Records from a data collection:
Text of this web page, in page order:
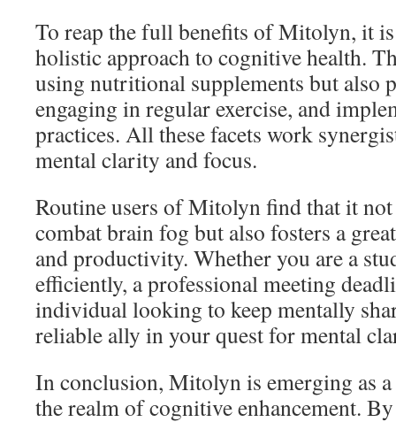
To reap the full benefits of Mitolyn, it is
holistic approach to cognitive health.
using nutritional supplements but also
engaging in regular exercise, and
practices. All these facets work
mental clarity and focus.
Routine users of Mitolyn find that it
combat brain fog but also fosters a
and productivity. Whether you are a
efficiently, a professional meeting
individual looking to keep mentally
reliable ally in your quest for mental
In conclusion, Mitolyn is emerging as
the realm of cognitive enhancement.

YOUR INSTRUCTIONS ▸
Would you write out each entry word for word and omit the images?

TASK OUTPUT ▸
Text of this web page, in page order:
To reap the full benefits of Mitolyn, it is
holistic approach to cognitive health.
using nutritional supplements but also
engaging in regular exercise, and
practices. All these facets work
mental clarity and focus.
Routine users of Mitolyn find that it
combat brain fog but also fosters a
and productivity. Whether you are a
efficiently, a professional meeting
individual looking to keep mentally
reliable ally in your quest for mental
In conclusion, Mitolyn is emerging as
the realm of cognitive enhancement.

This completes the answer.